> Work to complete
Copy the listing as it is written, and leave each picture out.

> Exercise material
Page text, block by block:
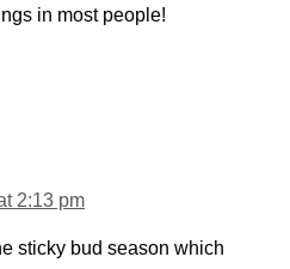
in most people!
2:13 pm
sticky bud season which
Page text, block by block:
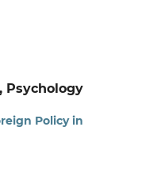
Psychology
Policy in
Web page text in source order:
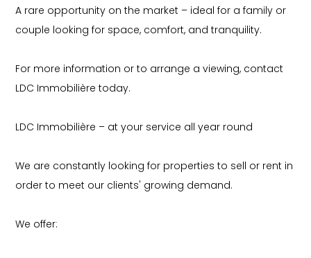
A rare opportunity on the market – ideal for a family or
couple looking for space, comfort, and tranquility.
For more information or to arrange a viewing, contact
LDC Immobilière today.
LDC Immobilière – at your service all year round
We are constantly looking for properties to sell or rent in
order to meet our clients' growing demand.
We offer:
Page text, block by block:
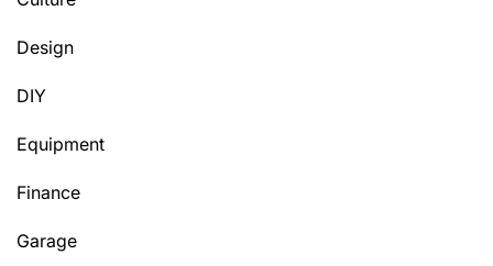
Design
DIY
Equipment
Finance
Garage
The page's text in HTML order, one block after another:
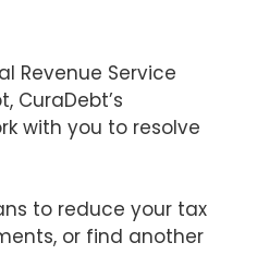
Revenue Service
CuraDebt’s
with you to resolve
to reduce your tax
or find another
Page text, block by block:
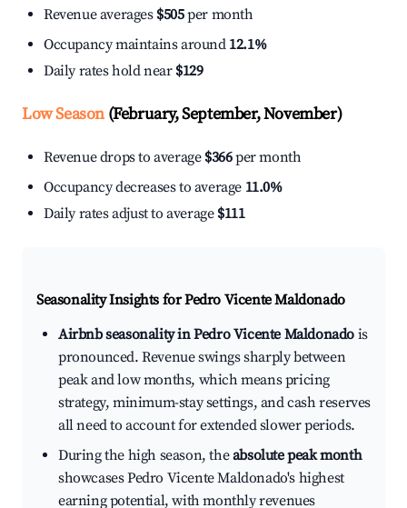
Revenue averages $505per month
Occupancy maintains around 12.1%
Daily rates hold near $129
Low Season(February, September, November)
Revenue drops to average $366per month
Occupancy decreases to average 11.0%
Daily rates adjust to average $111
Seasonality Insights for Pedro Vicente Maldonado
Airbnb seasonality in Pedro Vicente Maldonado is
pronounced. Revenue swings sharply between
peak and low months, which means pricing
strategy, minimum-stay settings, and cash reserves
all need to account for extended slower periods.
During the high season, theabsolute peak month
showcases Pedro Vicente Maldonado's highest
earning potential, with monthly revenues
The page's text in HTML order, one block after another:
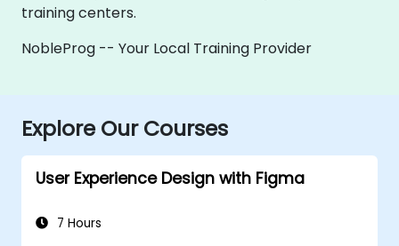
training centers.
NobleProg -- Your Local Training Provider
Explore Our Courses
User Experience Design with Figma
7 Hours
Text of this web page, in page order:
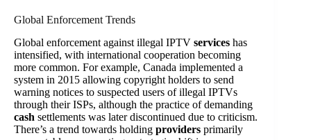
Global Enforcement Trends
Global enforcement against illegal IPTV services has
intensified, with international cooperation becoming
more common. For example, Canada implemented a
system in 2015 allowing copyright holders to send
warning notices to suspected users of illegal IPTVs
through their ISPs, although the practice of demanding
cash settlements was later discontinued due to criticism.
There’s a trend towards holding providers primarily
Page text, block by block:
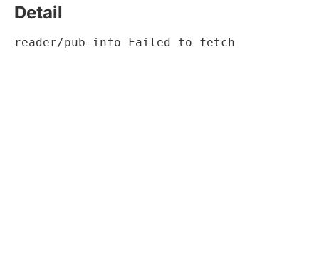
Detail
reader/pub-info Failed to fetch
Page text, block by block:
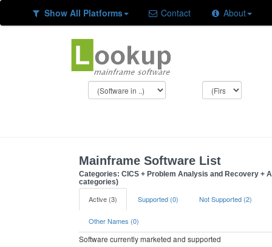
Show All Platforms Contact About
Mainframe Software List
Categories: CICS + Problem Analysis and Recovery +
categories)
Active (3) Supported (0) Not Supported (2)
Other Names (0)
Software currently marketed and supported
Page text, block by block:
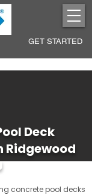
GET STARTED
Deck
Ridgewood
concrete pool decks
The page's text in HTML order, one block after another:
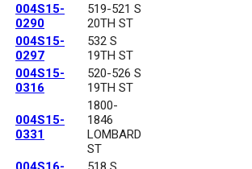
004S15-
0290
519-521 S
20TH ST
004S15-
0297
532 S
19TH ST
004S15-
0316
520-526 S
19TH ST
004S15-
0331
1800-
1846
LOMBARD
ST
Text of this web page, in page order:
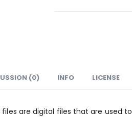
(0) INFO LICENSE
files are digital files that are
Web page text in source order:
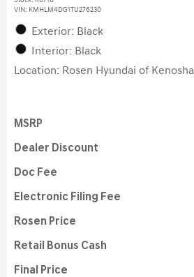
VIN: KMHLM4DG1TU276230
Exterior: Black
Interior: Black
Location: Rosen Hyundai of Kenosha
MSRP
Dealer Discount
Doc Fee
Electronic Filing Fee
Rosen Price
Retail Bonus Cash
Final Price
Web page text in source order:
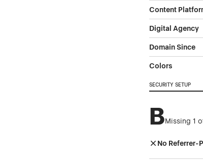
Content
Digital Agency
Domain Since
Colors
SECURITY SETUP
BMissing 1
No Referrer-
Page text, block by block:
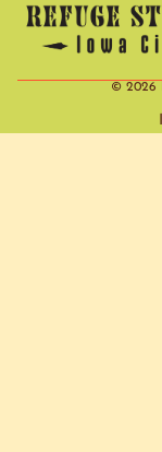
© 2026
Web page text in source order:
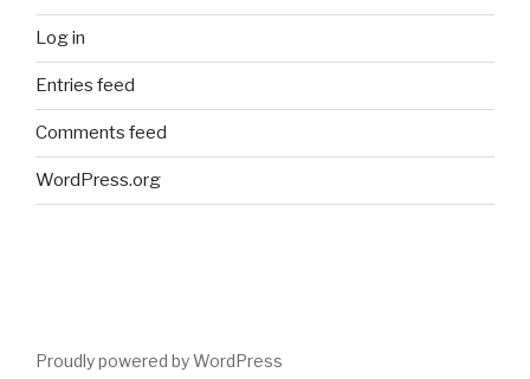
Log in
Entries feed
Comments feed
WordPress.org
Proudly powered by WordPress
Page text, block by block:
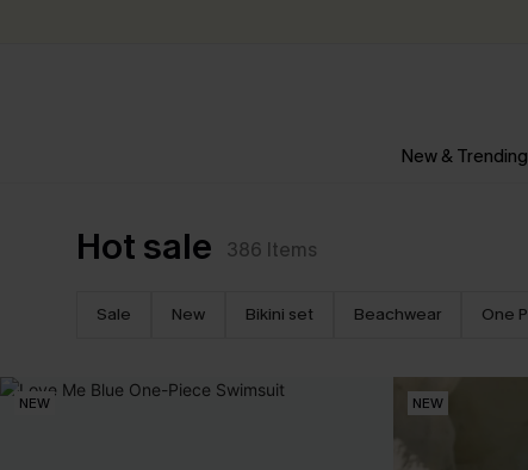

> Response below
Page text, block by block:
in most people!
2:13 pm
sticky bud season which
Page text, block by block:
Psychology
Policy in
Web page text in source order:
A rare opportunity on the market – ideal for a family or
couple looking for space, comfort, and tranquility.
For more information or to arrange a viewing, contact
LDC Immobilière today.
LDC Immobilière – at your service all year round
We are constantly looking for properties to sell or rent in
order to meet our clients' growing demand.
We offer:
Page text, block by block:
Design
DIY
Equipment
Finance
Garage
The page's text in HTML order, one block after another:
Revenue Service
CuraDebt’s
with you to resolve
to reduce your tax
or find another
Page text, block by block:
Revenue averages $505per month
Occupancy maintains around 12.1%
Daily rates hold near $129
Low Season(February, September, November)
Revenue drops to average $366per month
Occupancy decreases to average 11.0%
Daily rates adjust to average $111
Seasonality Insights for Pedro Vicente Maldonado
Airbnb seasonality in Pedro Vicente Maldonado is
pronounced. Revenue swings sharply between
peak and low months, which means pricing
strategy, minimum-stay settings, and cash reserves
all need to account for extended slower periods.
During the high season, theabsolute peak month
showcases Pedro Vicente Maldonado's highest
earning potential, with monthly revenues
The page's text in HTML order, one block after another:
training centers.
NobleProg -- Your Local Training Provider
Explore Our Courses
User Experience Design with Figma
7 Hours
Text of this web page, in page order:
Global Enforcement Trends
Global enforcement against illegal IPTV services has
intensified, with international cooperation becoming
more common. For example, Canada implemented a
system in 2015 allowing copyright holders to send
warning notices to suspected users of illegal IPTVs
through their ISPs, although the practice of demanding
cash settlements was later discontinued due to criticism.
There’s a trend towards holding providers primarily
Page text, block by block:
Detail
reader/pub-info Failed to fetch
Page text, block by block:
Show All Platforms Contact About
Mainframe Software List
Categories: CICS + Problem Analysis and Recovery +
categories)
Active (3) Supported (0) Not Supported (2)
Other Names (0)
Software currently marketed and supported
Page text, block by block:
GET STARTED
Deck
Ridgewood
concrete pool decks
The page's text in HTML order, one block after another:
004S15-
0290
519-521 S
20TH ST
004S15-
0297
532 S
19TH ST
004S15-
0316
520-526 S
19TH ST
004S15-
0331
1800-
1846
LOMBARD
ST
Text of this web page, in page order:
(0) INFO LICENSE
files are digital files that are
Web page text in source order:
VIN: KMHLM4DG1TU276230
Exterior: Black
Interior: Black
Location: Rosen Hyundai of Kenosha
MSRP
Dealer Discount
Doc Fee
Electronic Filing Fee
Rosen Price
Retail Bonus Cash
Final Price
Web page text in source order:
Content
Digital Agency
Domain Since
Colors
SECURITY SETUP
BMissing 1
No Referrer-
Page text, block by block:
© 2026
Web page text in source order:
Log in
Entries feed
Comments feed
WordPress.org
Proudly powered by WordPress
Page text, block by block:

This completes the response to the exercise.